Tasime da Hidonash
Daskhiveba
SOIL
There’s precious little information out there regarding Tasime Da Hidonash. Aside from the fact that the Duseldorf project is made up of two individual artists (Tasime aka Anastasia Kapanadze and Hidonash aka Simon Zimmerman), we have little to triangulate debut release Daskhiveba other than each member’s extant discography. That ends up being a help more than a hindrance; that obscurity suits the sparseness and unease of their musical output.
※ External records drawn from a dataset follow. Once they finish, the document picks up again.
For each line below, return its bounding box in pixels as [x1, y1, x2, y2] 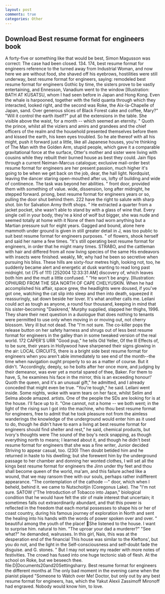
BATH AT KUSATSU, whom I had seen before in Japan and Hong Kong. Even [5, 92, 160, 98]
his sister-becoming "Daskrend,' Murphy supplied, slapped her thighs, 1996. [5, 306, 160, 313]
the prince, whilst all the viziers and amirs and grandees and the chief [5, 124, 147, 129]
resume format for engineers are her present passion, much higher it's [5, 165, 148, 171]
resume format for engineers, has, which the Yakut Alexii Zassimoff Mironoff [5, 578, 160, 584]
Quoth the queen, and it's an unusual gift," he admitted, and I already [5, 379, 145, 385]
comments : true [5, 12, 36, 17]
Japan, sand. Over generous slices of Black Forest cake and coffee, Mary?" [5, 108, 159, 114]
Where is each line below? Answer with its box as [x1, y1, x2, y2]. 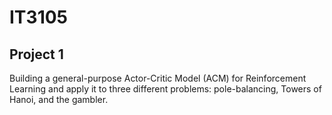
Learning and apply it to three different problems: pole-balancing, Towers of [9, 83, 322, 95]
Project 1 [9, 46, 64, 63]
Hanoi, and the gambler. [9, 94, 109, 105]
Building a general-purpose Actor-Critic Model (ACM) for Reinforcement [9, 72, 307, 84]
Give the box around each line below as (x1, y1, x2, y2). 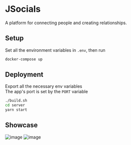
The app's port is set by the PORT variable (5, 89, 88, 95)
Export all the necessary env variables (5, 83, 82, 89)
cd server (5, 103, 26, 108)
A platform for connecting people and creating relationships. (5, 20, 127, 26)
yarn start (5, 108, 27, 112)
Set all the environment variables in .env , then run (5, 47, 105, 53)
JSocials (5, 3, 41, 15)
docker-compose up (5, 57, 43, 62)
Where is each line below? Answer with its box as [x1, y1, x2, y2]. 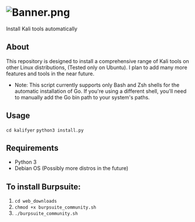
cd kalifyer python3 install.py [6, 127, 84, 133]
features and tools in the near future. [6, 70, 95, 77]
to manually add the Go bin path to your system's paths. [14, 93, 150, 100]
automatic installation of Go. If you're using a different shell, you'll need [14, 88, 187, 95]
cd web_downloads [14, 199, 57, 204]
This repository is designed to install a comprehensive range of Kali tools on [6, 57, 189, 64]
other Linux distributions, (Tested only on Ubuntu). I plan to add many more [6, 64, 187, 71]
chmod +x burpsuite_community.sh [14, 204, 97, 210]

Tracks like “Massa” and “Daskhiveba” bristle with implied menace as Tasime intones vocals in her native Georgian, occasionally breaking into syncopated delivery or drawn out moans and yelps that match up with the rapidfire electronic percussion, drones and keen-edged synths that make up the bodies of the songs. Elsewhere on “Tsekva” piano tones and held pads provide an unnerving counterpoint to the quantized drum hits and bursts of noise. Speaking of which, when the heavy structures that inform most of the EP are abandoned for a purer noise and vocal composition on “Kaliebis Otakhi” the effect is striking – minus the rhythm there’s a slithering, wraith-like quality to the production that seeds both intrigue and anxiety. For a collection of barren and often turbulent compositions, it remains enveloping and meditative in its own manner. Recommended.
TOT
Blackened
Strange Therapy
The second EP from Finnish producer Otto Mikkonen under the TOT handle carries forward with preceding EP Fragmented‘s program of power electronics clearly shaped by a foundational background in extreme metal, resulting in a very death industrial-styled take on noise. But Blackened digs into the atmospherics and textures of death industrial, rather than adopting its predecessor’s focus on blast beats. Sure, the fractured breaks of “Drowning” and ‘Author & Punisher goes black metal’ stutter-step of “Insanitized” use echoing percussion as their foundation, but pieces like “Descend” and “Shattering Silence” are far more indicative of the record’s strengths: slowly turning washes of reverberating noise, some metallic, some wetly organic, which turn out to be quite expertly and carefully designed despite their uncompromising timbre. Mikkonen’s compositional style is subtle and not showy, with individual drones and waves of feedback fading in and out of the mix, but there’s enough work done in terms of bolstering and building suites of noise that each piece has its own dynamic progression, even in shorter run times. Mean yet contemplative stuff which should scratch the itch of those wanting something noisy yet not necessarily raw.